I have lived in my 3 bedroomed house for 40 years. I do not have a partner, my son is happily settled and my three grandsons are all quite grown up (the youngest is 16) so they never stay anymore. I love my house but I find that now, at 71, I have to choose between having exotic holidays or putting the money towards house maintenance. My house definitely needs a new bathroom, kitchen and general decorating and I am very tired of finding good workmen. I recently started thinking about selling my house and renting accommodation. I have a reasonable pension and could afford to do this and the thought of not having maintenance problems sounds very attractive. I also love my holidays and would be able to spend more (once we can start travelling again) on places I have always wanted to go. I don't want to buy a new place as I live in London and modern flats would be almost the same price as my house. Just wondered if anyone else had sold up and rented in later life?

Chardy Sat 15-May-21 20:18:43

Of friends' stories about renting, the one that upset me most was when she told me 'We're up for this flat, but there are several other couples up for it too'. It sounded like a job interview. In my renting days, you went after a place, and if you were there first and were financially acceptable, you got the place.

In my 20s, it didn't matter where I lived as long as I could get to work. Now retired, I need to be near... all sorts of things.

varian Sat 15-May-21 20:27:58

I don't want to prise Rowsie out of London. Many Londoners will never be prised out of London but some Londoners seem unaware of the opportunity they have as owners of homes in London do make a different choice and perhaps enjoy a better life outside of London.

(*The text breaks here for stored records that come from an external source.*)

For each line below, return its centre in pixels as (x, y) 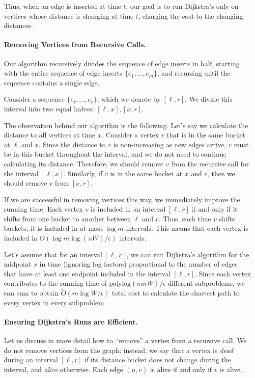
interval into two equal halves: (49, 108)
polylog (120, 284)
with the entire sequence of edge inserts (63, 73)
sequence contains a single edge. (52, 82)
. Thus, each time (185, 218)
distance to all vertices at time (50, 135)
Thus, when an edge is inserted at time (63, 6)
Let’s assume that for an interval (53, 254)
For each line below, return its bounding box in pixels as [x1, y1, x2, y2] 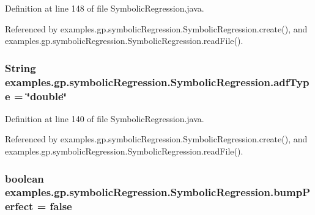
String [5, 60, 36, 75]
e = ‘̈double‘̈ [5, 88, 67, 103]
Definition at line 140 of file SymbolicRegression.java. [5, 112, 204, 125]
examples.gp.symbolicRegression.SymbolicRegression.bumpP [5, 184, 311, 200]
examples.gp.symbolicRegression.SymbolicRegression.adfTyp [5, 74, 309, 89]
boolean [5, 170, 44, 186]
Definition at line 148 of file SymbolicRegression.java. [5, 2, 204, 14]
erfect [5, 199, 34, 214]
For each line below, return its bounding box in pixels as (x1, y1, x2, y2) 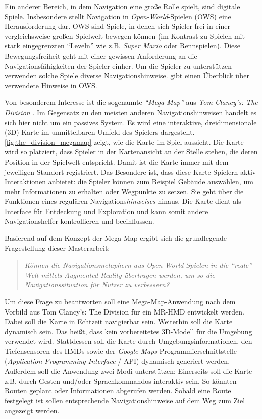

Shandy57 Sat 15-May-21 22:42:37

@Chardy I had this, I was shocked to be 'rejected' by the Diocese at a church rental in favour of a couple, who very rudely interrupted my viewing as they were early and knocked at the door. In hindsight I was glad not to have got it, I don't think I'd have coped with the huge garden.

Susysue Sun 16-May-21 01:21:42

A very interesting post, thank you. I had no idea that the Mccarthy and stone flats were not very good at reselling. Personally, I think I would find it hard to not own my own house and also not to have a garden, albeit a smaller one than present one, as I love being outside pottering. But having read some of the posts, renting does seem to have its merits. Good luck x

Shandy57 Sun 16-May-21 10:28:45

My poor friend has just lost her unethical and sneaky buyer to a Mccarthy and stone flat.

I've been looking at retirement options for my aunt and it's a minefield, I also researched it for myself. I aim to have home helps/carers when the time comes, when I can't be bothered to cook for myself I'll go for assisted living at the local Abbeyfield if I still have my health. We're lucky we also have a local nursing home.

Dinahmo Mon 17-May-21 23:09:09

Rowsie I wouldn't advise spending money on up grading your house. it can put people off if you chose fittings that they don't like but have to pay for. It would sensible to de-clutter if you have lots of stuff because many people can't see past it.

Callistemon Mon 17-May-21 23:53:53

Don’t rent ! Buy smaller.

I would emphasise that as well. At least you know you will not be at the mercy of a landlord or landlady who could decide to sell and you have to start looking all over again. An owner may not maintain the property very well either.

If you intend to be away a lot somewhere you can lock up, not having to worry about asking neighbours to water your garden etc would be ideal.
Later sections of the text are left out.